== Problem to work on ==
Copy every entry verbatim and skip the pictures.

(Records supplied Opens)

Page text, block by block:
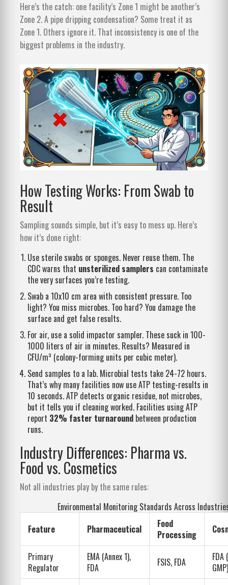
Here’s the catch: one facility’s Zone 1 might be another’s
Zone 2. A pipe dripping condensation? Some treat it as
Zone 1. Others ignore it. That inconsistency is one of the
biggest problems in the industry.
How Testing Works: From Swab to
Result
Sampling sounds simple, but it’s easy to mess up. Here’s
how it’s done right:
Use sterile swabs or sponges. Never reuse them. The
CDC warns that unsterilized samplers can contaminate
the very surfaces you’re testing.
Swab a 10x10 cm area with consistent pressure. Too
light? You miss microbes. Too hard? You damage the
surface and get false results.
For air, use a solid impactor sampler. These suck in 100-
1000 liters of air in minutes. Results? Measured in
CFU/m³ (colony-forming units per cubic meter).
Send samples to a lab. Microbial tests take 24-72 hours.
That’s why many facilities now use ATP testing-results in
10 seconds. ATP detects organic residue, not microbes,
but it tells you if cleaning worked. Facilities using ATP
report 32% faster turnaround between production
runs.
Industry Differences: Pharma vs.
Food vs. Cosmetics
Not all industries play by the same rules:
Environmental Monitoring Standards Across
Feature
Pharmaceutical
Food
Processing
Primary
Regulator
EMA (Annex 1),
FDA
FSIS, FDA
GMP)
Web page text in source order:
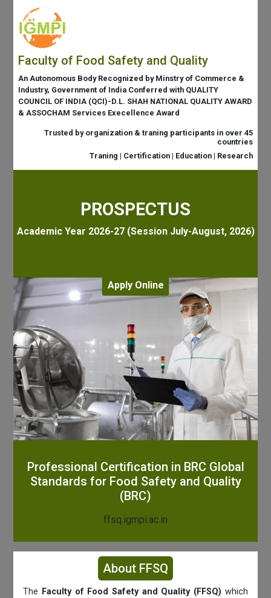
Faculty of Food Safety and Quality
An Autonomous Body Recognized by Minstry of Commerce &
Industry, Government of India Conferred with QUALITY
COUNCIL OF INDIA (QCI)-D.L. SHAH NATIONAL QUALITY AWARD
& ASSOCHAM Services Execellence Award
Trusted by organization & traning participants in over 45
countries
Traning | Certification | Education | Research
PROSPECTUS
Academic Year 2026-27 (Session July-August, 2026)
Apply Online
Professional Certification in BRC Global
Standards for Food Safety and Quality
(BRC)
ffsq.igmpi.ac.in
About FFSQ
The Faculty of Food Safety and Quality (FFSQ) which
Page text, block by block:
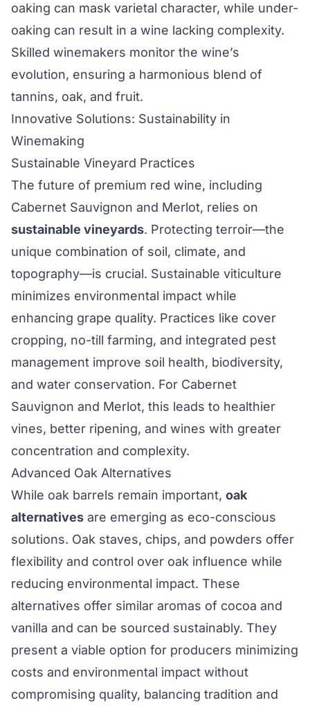
oaking can mask varietal character, while under-
oaking can result in a wine lacking complexity.
Skilled winemakers monitor the wine’s
evolution, ensuring a harmonious blend of
tannins, oak, and fruit.
Innovative Solutions: Sustainability in
Winemaking
Sustainable Vineyard Practices
The future of premium red wine, including
Cabernet Sauvignon and Merlot, relies on
sustainable vineyards. Protecting terroir—the
unique combination of soil, climate, and
topography—is crucial. Sustainable viticulture
minimizes environmental impact while
enhancing grape quality. Practices like cover
cropping, no-till farming, and integrated pest
management improve soil health, biodiversity,
and water conservation. For Cabernet
Sauvignon and Merlot, this leads to healthier
vines, better ripening, and wines with greater
concentration and complexity.
Advanced Oak Alternatives
While oak barrels remain important, oak
alternatives are emerging as eco-conscious
solutions. Oak staves, chips, and powders offer
flexibility and control over oak influence while
reducing environmental impact. These
alternatives offer similar aromas of cocoa and
vanilla and can be sourced sustainably. They
present a viable option for producers minimizing
costs and environmental impact without
compromising quality, balancing tradition and

(Records supplied Closes)

== Answer to this problem ==
Page text, block by block:
Here’s the catch: one facility’s Zone 1 might be another’s
Zone 2. A pipe dripping condensation? Some treat it as
Zone 1. Others ignore it. That inconsistency is one of the
biggest problems in the industry.
How Testing Works: From Swab to
Result
Sampling sounds simple, but it’s easy to mess up. Here’s
how it’s done right:
Use sterile swabs or sponges. Never reuse them. The
CDC warns that unsterilized samplers can contaminate
the very surfaces you’re testing.
Swab a 10x10 cm area with consistent pressure. Too
light? You miss microbes. Too hard? You damage the
surface and get false results.
For air, use a solid impactor sampler. These suck in 100-
1000 liters of air in minutes. Results? Measured in
CFU/m³ (colony-forming units per cubic meter).
Send samples to a lab. Microbial tests take 24-72 hours.
That’s why many facilities now use ATP testing-results in
10 seconds. ATP detects organic residue, not microbes,
but it tells you if cleaning worked. Facilities using ATP
report 32% faster turnaround between production
runs.
Industry Differences: Pharma vs.
Food vs. Cosmetics
Not all industries play by the same rules:
Environmental Monitoring Standards Across
Feature
Pharmaceutical
Food
Processing
Primary
Regulator
EMA (Annex 1),
FDA
FSIS, FDA
GMP)
Web page text in source order:
Faculty of Food Safety and Quality
An Autonomous Body Recognized by Minstry of Commerce &
Industry, Government of India Conferred with QUALITY
COUNCIL OF INDIA (QCI)-D.L. SHAH NATIONAL QUALITY AWARD
& ASSOCHAM Services Execellence Award
Trusted by organization & traning participants in over 45
countries
Traning | Certification | Education | Research
PROSPECTUS
Academic Year 2026-27 (Session July-August, 2026)
Apply Online
Professional Certification in BRC Global
Standards for Food Safety and Quality
(BRC)
ffsq.igmpi.ac.in
About FFSQ
The Faculty of Food Safety and Quality (FFSQ) which
Page text, block by block:
oaking can mask varietal character, while under-
oaking can result in a wine lacking complexity.
Skilled winemakers monitor the wine’s
evolution, ensuring a harmonious blend of
tannins, oak, and fruit.
Innovative Solutions: Sustainability in
Winemaking
Sustainable Vineyard Practices
The future of premium red wine, including
Cabernet Sauvignon and Merlot, relies on
sustainable vineyards. Protecting terroir—the
unique combination of soil, climate, and
topography—is crucial. Sustainable viticulture
minimizes environmental impact while
enhancing grape quality. Practices like cover
cropping, no-till farming, and integrated pest
management improve soil health, biodiversity,
and water conservation. For Cabernet
Sauvignon and Merlot, this leads to healthier
vines, better ripening, and wines with greater
concentration and complexity.
Advanced Oak Alternatives
While oak barrels remain important, oak
alternatives are emerging as eco-conscious
solutions. Oak staves, chips, and powders offer
flexibility and control over oak influence while
reducing environmental impact. These
alternatives offer similar aromas of cocoa and
vanilla and can be sourced sustainably. They
present a viable option for producers minimizing
costs and environmental impact without
compromising quality, balancing tradition and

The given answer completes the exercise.